Athens: Child versus adult

It’s been 25 years, more or less, to my last land-based trip to Greece and a whole new world of olive eating, alcohol drinking, Cyrillic reading opportunities have presented themselves. I outline five points of difference to this first two days in Athens of a beach holiday to what I remember from the early 1990s through adult and child eyes.


I can remember drinking a non-too-diverse range of bottled water, sprite and lemon tea as a child with memories of a choice of Dutch import Heineken and Amstel as the sole beer choice. A smell was enough to remind of the horror of pine-and-olive-enhanced Greek wine offering of Retsina. This has definitely moved on come 2017 with local beers Alfa and Mykonos a definite step up from the imports. Greek wine, I have since discovered, is a bit of a hidden gem. Syrah grapes are indigenous as well as Greek St George’s variety, which makes a dry, oaky red a favourite over the whites.


I’ve come close to a 100% pork only diet in many countries with Souvalaki proving the pig staple in Greece for multiple childhood summer breaks. I’m happy to report no loss of standards here with Greco Project just off Syntagma Square providing any number of mini skewers with olive oil and oregano seasoning, padded out with Greek Salad and Pitta. Comfortable chairs too, 1990s Taverna were always kitted out with narrow rickety rope padded chairs that cut off the circulation to the backside (subsequent edit: still very much present outside of metropolitan Athens, cannot handle even a half of an adult rear end)

I can remember lumps of shark, huge prawns and sea bass being ubiquitous in the late 80s and early nineties though I’m coming to the conclusion the UK has a comparative advantage on seafood over The Mediterranean, hence haven’t got too involved in the seafood this time around. I’m eying up a lump of lamb next. Food-based entertainment in 2017 has paled into insignificance following my old man’s attempt to break up a dog fight by squeezing lemon juice in their eyes, a manoeuvre that led to an ape shit dog smashing up a table of confused-looking Germans.


Having seen this second time around a little context is probably required to get the most out of sightseeing. A typical ten year old probably isn’t that aware of the historical significance of Ancient Greece and has to take sites at face value: usually a bunch of rocks. Having since learnt Cyrillic and undertaken a politics degree with significant Philosophical learnings, it’s all a bit more interesting and a Plato museum, the various sackings of the Acropolis and a museum of the Acropolis site all make sense as an adult.

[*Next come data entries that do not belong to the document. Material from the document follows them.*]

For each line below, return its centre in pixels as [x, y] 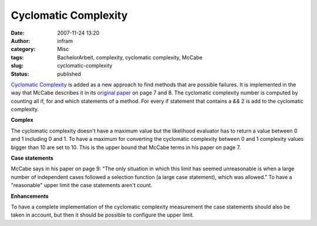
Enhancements [30, 196]
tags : [17, 57]
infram [65, 41]
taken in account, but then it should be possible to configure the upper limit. [102, 215]
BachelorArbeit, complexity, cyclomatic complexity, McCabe [130, 57]
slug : [17, 66]
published [69, 74]
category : [23, 49]
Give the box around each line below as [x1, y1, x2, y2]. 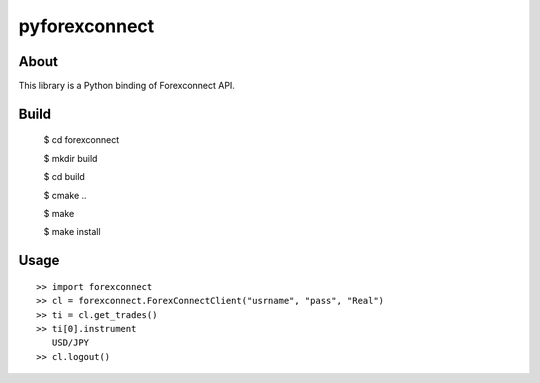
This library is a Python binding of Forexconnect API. [18, 80, 235, 92]
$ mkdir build [43, 152, 98, 164]
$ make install [43, 226, 101, 238]
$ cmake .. [43, 189, 87, 201]
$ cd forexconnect [43, 134, 120, 146]
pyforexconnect [18, 15, 155, 37]
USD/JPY [51, 337, 90, 349]
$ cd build [43, 171, 85, 183]

I actually had a direct comparison of Acropolis viewing from a height. In 1990 I can remember sitting on one of the adjacent hills to take in commentary and a light show of the monument, most memorably of it being set on fire by the Persians. In 2017 we took in Dinner in the Sky to be hoisted some fifty meters in the air on a dinning table for 20 people. Toilet worries aside, this provides a great view of the city, both historic and, with a few gas holders and a converted industrial estate, contemporary. Given the circumstances of serving, it was an excellent dinner for two hours with perhaps the best wine deal I’ve seem for a while to offset a selfie orgy. Good spot by Becky for something I was initially sceptical of.

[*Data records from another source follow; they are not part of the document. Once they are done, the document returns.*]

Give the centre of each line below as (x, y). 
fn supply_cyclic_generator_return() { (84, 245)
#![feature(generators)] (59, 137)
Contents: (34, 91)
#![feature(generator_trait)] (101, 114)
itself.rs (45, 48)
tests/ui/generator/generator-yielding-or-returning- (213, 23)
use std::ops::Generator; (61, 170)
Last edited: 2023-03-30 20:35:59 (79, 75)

Being the sole blond haired and fair skinned person on my family I can remember getting a bit of a rough deal with the then unheard of highs of a non-humid early thirties climate. Altitude training in the swampy high thirties in Asia means I’d say this is now comfortable for an adult and in retrospect not too excessive for children either. What was odd this weekend was a biblical shower after a humid morning that swept tree branches down the street and saw centimetre-wide pieces of hail clatter onto tin roofs. Man-made climate change in a polluted big city or freak event? I’m not too sure but it does seem to be the case these flash weird weather events are city based affairs.



The old lament ran that the Greeks invented the first flushing toilet around the birth of Christ, but with little development since. An output of this was I can always recall childhood toilets that couldn’t deal with paper, therefore having a stinking bucket of refuse present for solitary times. Not great for a hot day or a dicky stomach. I have no idea how my Dad managed to deal with an epic whisky hangover in one of these set ups. Luckily, that does seem to have been solved now, with some decent toilet technology in evidence in most locations.

Not being able to fully converse in the local language while getting a hair cut left me with a David Beckham fluffy curtains effort in 2002 Japan, so it was with some trepidation I tracked down Sir Barbers, just off Symtagma square. I’m happy to report EUR 15 here gets some reading material (and inspiration for the Plato museum), a cool retro decoration and an espresso with dessert. It also gets sincere English spoken to get a Brad Pitt haircut. Thanks for the reassurance here, Sir Barbers! No too long hair for patchy sun tan for me.